Of the numerous members of the supreme criminal court only four were against capital punishment; Admiral Mordvinov, Infantry General Count Tolstoy, Lieutenant General Emmanuel, and Senator Kushnikov. As for Speransky, having taken part in the conspiracy, he agreed to everything and did not oppose capital punishment.6
Volkonsky was sent to the Nerchinsk mines, and you can read about the sojourn in this horrible place in the Notes of Pr. Yevgeny Obolensky. You can imagine what he endured at hard labor, where the officer in charge, Timofey Stepanovich Burnashov, once threatened to beat him and Prince Trubetskoy with a lash. He was joined by his wife, Princess Maria Nikolaevna, whom he had married at the beginning of 1825. The 17-year-old beauty did not want to marry a 38-year-old man; she yielded only to the advice and urging of her parents, but, once having married, throughout her entire life she behaved like a true heroine, earning the admiration of her contemporaries and posterity. Her parents did not want to let her go to Siberia; she went, having escaped their watchfulness, and left behind her baby son (who died soon after). Arriving in Irkutsk, she was overtaken by a courier bringing her a letter from Benkendorf, who, in the name of the sovereign, tried to convince her to return, which she refused to do. The Irkutsk authorities presented her with the regulations concerning wives of convicts, where it was said that the factory authority could use them for private jobs, and might force them to wash floors. She announced that she was ready for anything—she had come to be with her husband and never to part from him again. In August 1827, Volkonsky and his comrades were transferred from the Nerchinsk mines to a fortress especially built for them at the confluence of the Chita and Ingoda rivers (and where the city of Chita is
now located), and where they found many Decembrists who had been brought from the Petersburg fortress. There were 75 people in all at Chita. They organized their household in common; it was decided that each one would contribute five hundred paper rubles annually; but, in order to relieve the burden of payment on poor comrades, Volkonsky, Trubetskoy, fon Vizin, and Nikita Muravyov each gave up to three thousand a year; Vadkovsky, Ivashev, Lunin, Svistunov, and several others also gave more than the assigned amount; the affluent ones pooled their resources together for books and journals for common use.
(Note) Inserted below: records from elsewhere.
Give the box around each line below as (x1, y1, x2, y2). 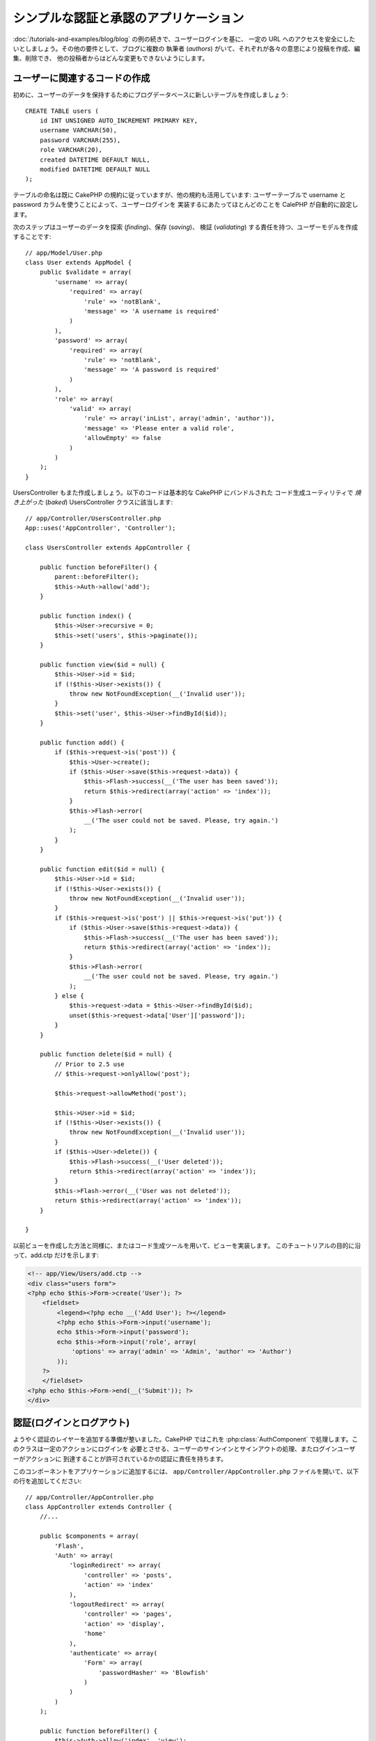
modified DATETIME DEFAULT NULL (39, 165, 150, 173)
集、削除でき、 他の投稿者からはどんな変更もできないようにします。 (13, 54, 209, 63)
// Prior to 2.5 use (54, 1060, 125, 1068)
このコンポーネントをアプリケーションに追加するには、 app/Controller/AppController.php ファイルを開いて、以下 (13, 1467, 359, 1476)
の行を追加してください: (13, 1477, 82, 1485)
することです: (13, 233, 52, 241)
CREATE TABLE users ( (25, 107, 99, 115)
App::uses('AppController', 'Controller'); (25, 524, 176, 532)
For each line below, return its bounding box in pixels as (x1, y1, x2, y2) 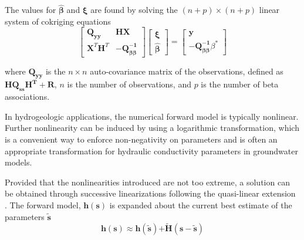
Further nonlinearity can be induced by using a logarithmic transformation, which (5, 121, 299, 134)
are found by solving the (90, 4, 178, 16)
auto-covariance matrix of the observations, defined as (90, 65, 283, 77)
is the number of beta (201, 78, 279, 90)
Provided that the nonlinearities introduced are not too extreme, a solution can (5, 175, 290, 188)
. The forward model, (5, 198, 81, 211)
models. (5, 156, 32, 168)
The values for (5, 4, 56, 16)
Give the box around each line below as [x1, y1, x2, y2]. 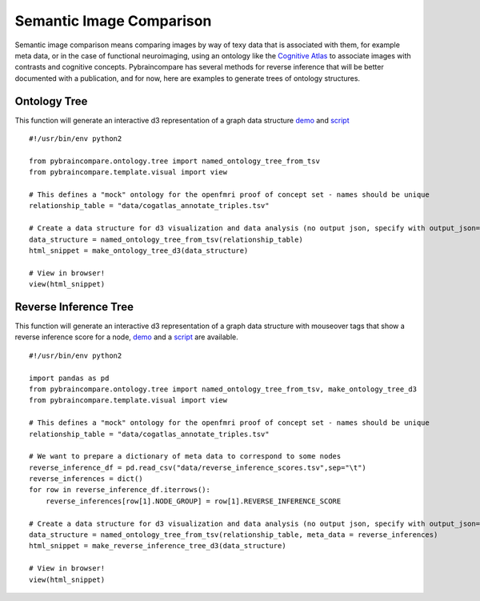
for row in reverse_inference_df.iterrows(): [29, 485, 211, 495]
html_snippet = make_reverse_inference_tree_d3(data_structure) [29, 541, 287, 551]
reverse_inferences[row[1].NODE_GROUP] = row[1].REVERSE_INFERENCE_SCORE [45, 496, 342, 506]
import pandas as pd [29, 373, 110, 383]
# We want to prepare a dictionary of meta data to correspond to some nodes [29, 452, 342, 461]
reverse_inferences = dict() [29, 475, 143, 483]
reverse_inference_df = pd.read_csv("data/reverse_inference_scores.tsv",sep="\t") [29, 463, 367, 472]
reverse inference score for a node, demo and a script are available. [14, 332, 239, 342]
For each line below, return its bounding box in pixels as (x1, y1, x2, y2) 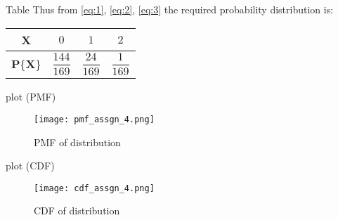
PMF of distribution (34, 134, 121, 149)
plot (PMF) (6, 89, 56, 104)
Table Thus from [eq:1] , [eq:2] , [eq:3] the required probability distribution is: (6, 2, 334, 16)
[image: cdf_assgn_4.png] (34, 183, 155, 193)
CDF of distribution (34, 203, 120, 218)
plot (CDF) (6, 158, 55, 173)
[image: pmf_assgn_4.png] (34, 114, 155, 124)

In August 1830 they were all taken to the Petrovsky factory settlement, 400 versts7 from Chita, and afterward, little by little, scattered about Siberia. In December 1834, Volkonsky's mother died, and on her deathbed she asked the sovereign to lighten her son's fate; he was allowed to live at Petrovsky as a settler and not a convict, i.e., live not in the fortress, but in his wife's house. In 1836 he was transferred to the settlement of Urikovskoe, 19 versts from Irkutsk. Several years later he was allowed to live in Irkutsk itself as a Urikovskoe settler, and he remained there until 1856. The Russian government, which knows how to execute, exile, and punish fiercely and incoherently, did not know how to forgive; they would not allow Volkonsky to live in Petersburg, and they only allowed him to spend time in Moscow because of the serious illness suffered by his in-law Molchanov. The years had taken their toll; Sergey Grigorevich had aged and he suffered from gout, but he was still in good spirits and took a lively part in everything happening around him; everything noble found an echo in him, and the years-long suffering did not diminish the limitless goodness in his heart, the distinctive feature of this attractive man, who in his venerable old age had preserved all the warmth of his exalted youthful feelings. In August 1863 he lost his wife, and this blow struck him inexpressibly. Since that time his health began to fail, he lost a leg, and, on November 28, 1865, at the age of 78, he quietly died in his daughter's arms in the village of Voronki, in Koze- letsk region of the Chernigov province.